All lines below must be repeated exactly, with the pictures omitted.

Data listing Block Start

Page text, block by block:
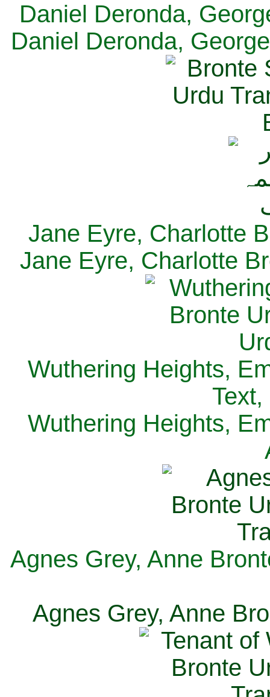
Daniel Deronda,
Daniel Deronda,
Jane Eyre, Charlotte
Jane Eyre, Charlotte
Wuthering Heights,
Wuthering Heights,
Agnes Grey, Anne
Agnes Grey, Anne

Data listing Block End

Reply to the task:
Page text, block by block:
Daniel Deronda,
Daniel Deronda,
Jane Eyre, Charlotte
Jane Eyre, Charlotte
Wuthering Heights,
Wuthering Heights,
Agnes Grey, Anne
Agnes Grey, Anne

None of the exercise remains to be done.